* [Items from a data source]:
⁂

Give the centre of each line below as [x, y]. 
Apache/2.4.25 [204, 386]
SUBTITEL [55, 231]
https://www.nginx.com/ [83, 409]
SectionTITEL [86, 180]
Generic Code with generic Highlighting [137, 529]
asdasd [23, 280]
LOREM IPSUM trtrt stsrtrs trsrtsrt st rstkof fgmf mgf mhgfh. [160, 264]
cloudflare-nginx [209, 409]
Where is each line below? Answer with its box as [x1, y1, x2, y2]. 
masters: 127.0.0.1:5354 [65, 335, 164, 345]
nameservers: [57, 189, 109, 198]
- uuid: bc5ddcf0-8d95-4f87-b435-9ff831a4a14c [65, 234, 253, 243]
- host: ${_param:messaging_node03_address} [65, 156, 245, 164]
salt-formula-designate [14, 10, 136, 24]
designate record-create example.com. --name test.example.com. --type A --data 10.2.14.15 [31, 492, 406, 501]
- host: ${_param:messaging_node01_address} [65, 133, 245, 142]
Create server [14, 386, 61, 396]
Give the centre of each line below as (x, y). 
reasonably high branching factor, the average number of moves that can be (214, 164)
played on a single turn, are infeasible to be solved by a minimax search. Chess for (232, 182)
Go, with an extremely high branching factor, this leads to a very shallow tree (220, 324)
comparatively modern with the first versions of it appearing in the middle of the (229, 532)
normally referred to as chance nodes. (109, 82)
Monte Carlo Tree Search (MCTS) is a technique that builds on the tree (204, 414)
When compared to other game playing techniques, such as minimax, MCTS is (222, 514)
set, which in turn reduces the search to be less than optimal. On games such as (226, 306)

⁂

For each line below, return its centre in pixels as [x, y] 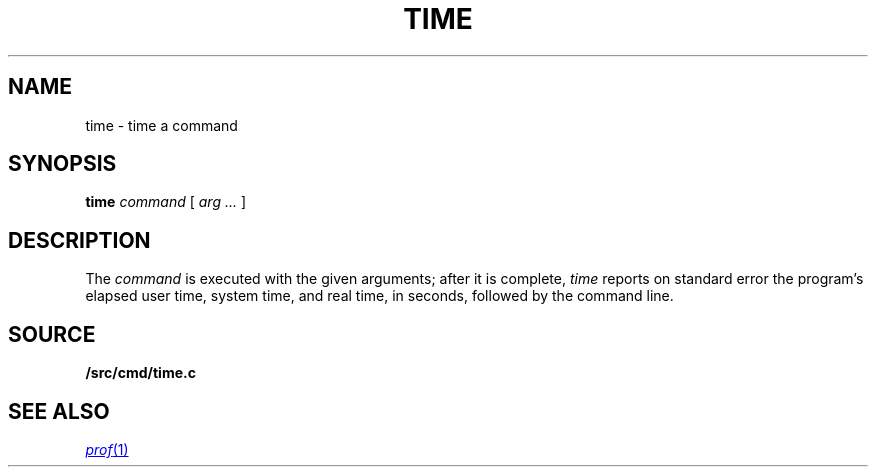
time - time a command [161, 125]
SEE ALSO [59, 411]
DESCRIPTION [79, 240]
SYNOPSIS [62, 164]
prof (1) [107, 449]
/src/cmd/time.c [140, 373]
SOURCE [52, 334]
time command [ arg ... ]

⁂

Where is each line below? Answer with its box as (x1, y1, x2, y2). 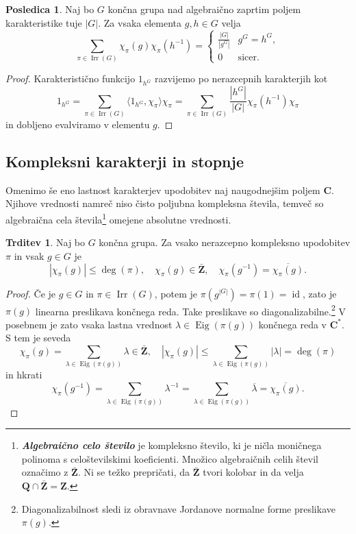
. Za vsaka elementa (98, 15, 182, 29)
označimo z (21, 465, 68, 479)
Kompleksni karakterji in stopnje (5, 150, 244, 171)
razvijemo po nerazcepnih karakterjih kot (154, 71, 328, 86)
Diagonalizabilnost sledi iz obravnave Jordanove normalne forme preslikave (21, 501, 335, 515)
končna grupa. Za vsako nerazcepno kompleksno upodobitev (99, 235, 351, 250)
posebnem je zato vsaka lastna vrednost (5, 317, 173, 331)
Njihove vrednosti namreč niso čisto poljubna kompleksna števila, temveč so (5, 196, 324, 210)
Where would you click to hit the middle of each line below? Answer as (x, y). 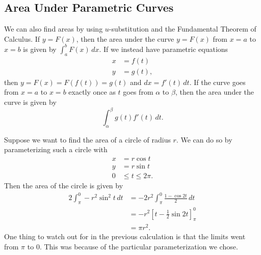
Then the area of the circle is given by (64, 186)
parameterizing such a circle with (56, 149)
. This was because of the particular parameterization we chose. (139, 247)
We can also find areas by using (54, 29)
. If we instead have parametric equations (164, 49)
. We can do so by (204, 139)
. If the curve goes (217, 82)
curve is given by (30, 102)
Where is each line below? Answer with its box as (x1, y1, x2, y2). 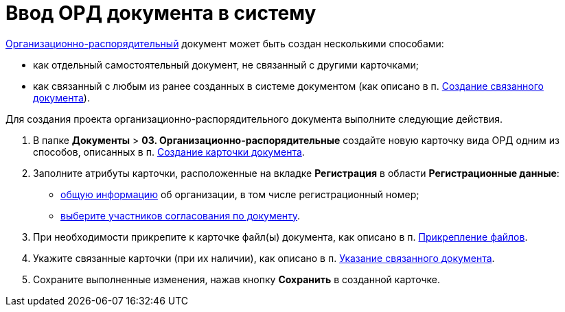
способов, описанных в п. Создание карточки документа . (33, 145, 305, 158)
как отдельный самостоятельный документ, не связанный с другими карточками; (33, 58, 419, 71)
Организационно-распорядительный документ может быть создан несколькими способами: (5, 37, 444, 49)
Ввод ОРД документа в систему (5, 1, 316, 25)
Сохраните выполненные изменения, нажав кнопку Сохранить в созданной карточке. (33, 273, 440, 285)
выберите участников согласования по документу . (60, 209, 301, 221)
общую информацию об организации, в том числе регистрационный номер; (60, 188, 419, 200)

⁂

* [Activity]:
Copy out only the lines above from the one with "When compared to" to the one with "set, which in", inclusive, exactly as they stand.

* [Answer area]:
When compared to other game playing techniques, such as minimax, MCTS is (222, 514)
set, which in turn reduces the search to be less than optimal. On games such as (226, 306)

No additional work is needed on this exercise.